Text search retrieves documents that contain specific terms or phrases from a dataset and ranks the results by relevance.

Retrieval method	Strength	Applicable scenarios
Text search	"Find precisely": controllable, explainable exact matching that ensures deterministic keyword hits and filter conditions	Keyword search, phrase matching, boolean filtering
Vector search	"Find broadly": uses semantic similarity to expand the recall range	Semantic search, approximate matching

In generative AI applications, especially in retrieval-augmented generation (RAG) scenarios, text search and vector search complement each other:

Balance semantic breadth with lexical precision
Improve recall while ensuring accuracy and explainability of results
Together build a reliable retrieval foundation that provides more accurate and relevant context for large language models

Evolution of text search in Doris

Starting from version 2.0.0, Doris introduced the inverted index to support high-performance full-text search. As retrieval scenarios diversified and query complexity increased, Doris has continued to expand its text search capabilities in subsequent releases.
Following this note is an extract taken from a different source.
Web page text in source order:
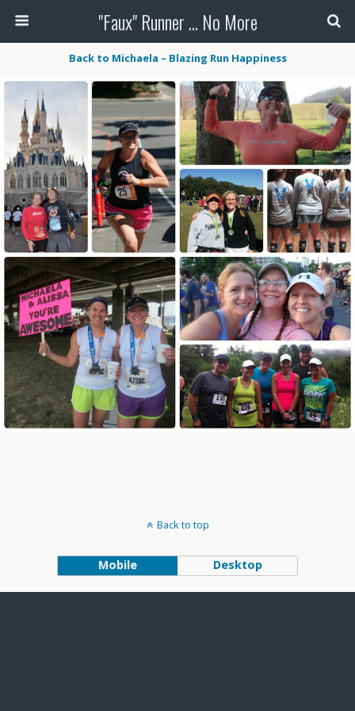
"Faux" Runner ... No More
Back to Michaela – Blazing Run Happiness
Back to top
Mobile Desktop

Stage	Version	Key capabilities
Foundation stage	2.0+	Introduced column-level inverted indexes; provided basic full-text search operators (`MATCH_ANY`, `MATCH_ALL`) and multi-language tokenizers, supporting efficient keyword search on large-scale datasets
Feature expansion	2.x to 3.x	Enhanced the operator system, added advanced operators such as phrase matching (`MATCH_PHRASE`), prefix search (`MATCH_PHRASE_PREFIX`), and regex matching (`MATCH_REGEXP`); version 3.1 introduced custom tokenization
Capability enhancement	4.0+	Introduced BM25 relevance scoring and the unified query entry point `SEARCH` function, supporting text relevance ranking and hybrid ranking

The core enhancements in 4.0+ include:

BM25 relevance scoring: The score() function ranks results by text relevance and can be combined with vector similarity scores to enable hybrid ranking.
SEARCH function: Provides a unified query DSL that supports cross-column queries and boolean logic combinations, simplifying the construction of complex queries while further improving query performance.
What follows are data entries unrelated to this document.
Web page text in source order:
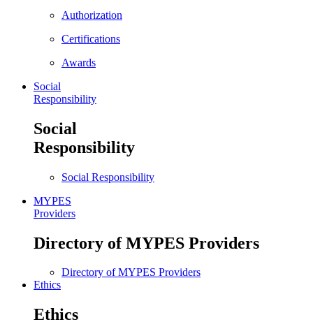
Authorization
Certifications
Awards
Social
Responsibility
Social
Responsibility
Social Responsibility
MYPES
Providers
Directory of MYPES Providers
Directory of MYPES Providers
Ethics
Ethics
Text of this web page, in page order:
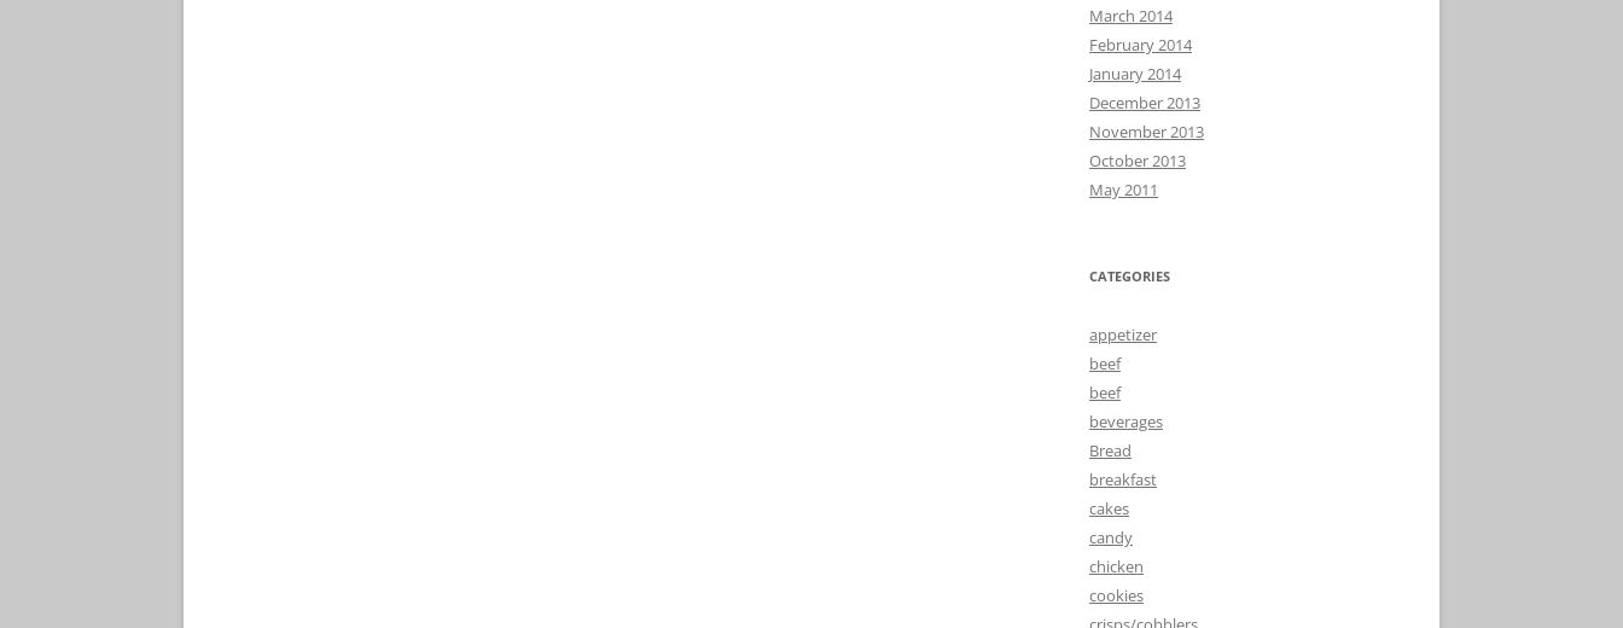
March 2014
February 2014
January 2014
December 2013
November 2013
October 2013
May 2011
CATEGORIES
appetizer
beef
beef
beverages
Bread
breakfast
cakes
candy
chicken
cookies

Core text search features in Doris

1. Rich text operators

Doris provides a set of full-text search operators that cover multiple retrieval patterns, satisfying needs ranging from basic keyword matching to complex phrase queries.
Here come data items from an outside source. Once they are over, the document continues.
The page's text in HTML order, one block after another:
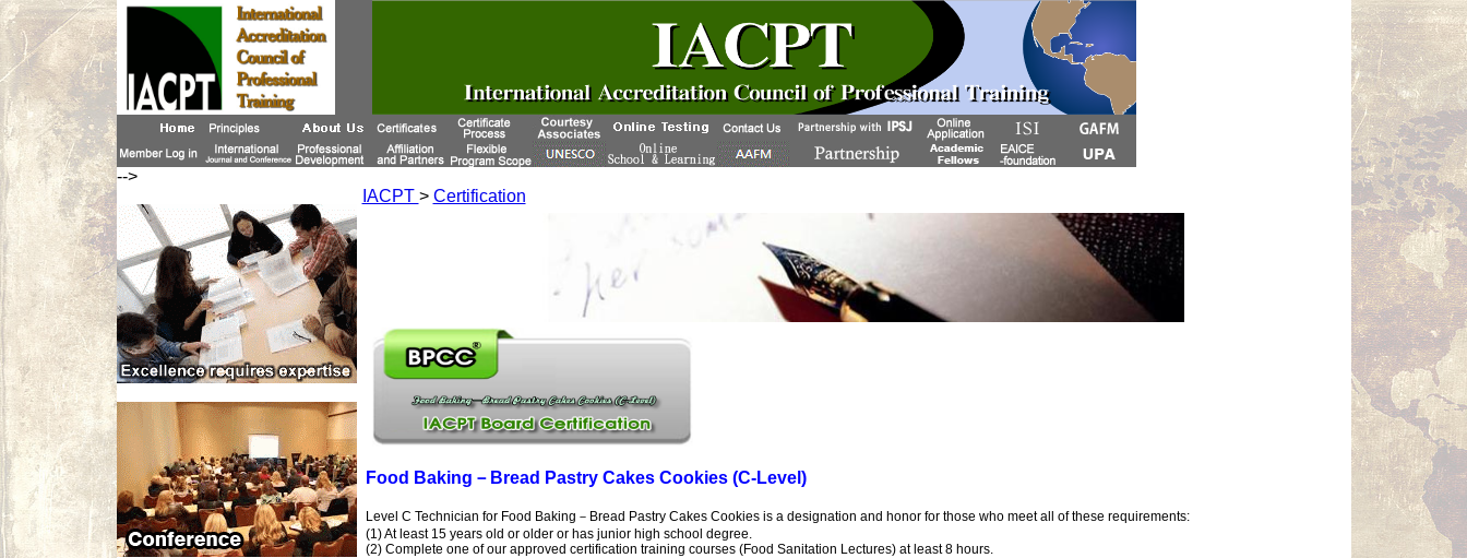
-->
IACPT > Certification
Food Baking－Bread Pastry Cakes Cookies (C-Level)
Level C Technician for Food Baking－Bread Pastry Cakes Cookies is a designation and honor for those who meet all of these requirements:
(1) At least 15 years old or older or has junior high school degree.
(2) Complete one of our approved certification training courses (Food Sanitation Lectures) at least 8 hours.

Main operators supported in the current version:

Operator	Description	Typical scenarios
`MATCH_ANY` / `MATCH_ALL`	Any-term match (OR) and all-term match (AND)	General keyword search
`MATCH_PHRASE`	Exact phrase match, with support for custom slop and order control	Proximity word queries
`MATCH_PHRASE_PREFIX`	Phrase prefix match	Auto-completion, incremental search
`MATCH_REGEXP`	Matching based on regular expressions	Pattern-based text retrieval

These operators can be used independently or combined through the SEARCH() function to build complex logical queries. For example (the docs table referenced here is the one created in the Quick start section below):

-- Exact phrase search
SELECT * FROM docs WHERE content MATCH_PHRASE 'inverted index';

-- Prefix search
SELECT * FROM docs WHERE content MATCH_PHRASE_PREFIX 'data ware';

View all operators

2. Custom tokenization (3.1+)

In text search, the tokenization method directly determines retrieval precision and recall. Starting from version 3.1, Doris supports custom analyzers, allowing you to flexibly define the tokenization pipeline based on business needs.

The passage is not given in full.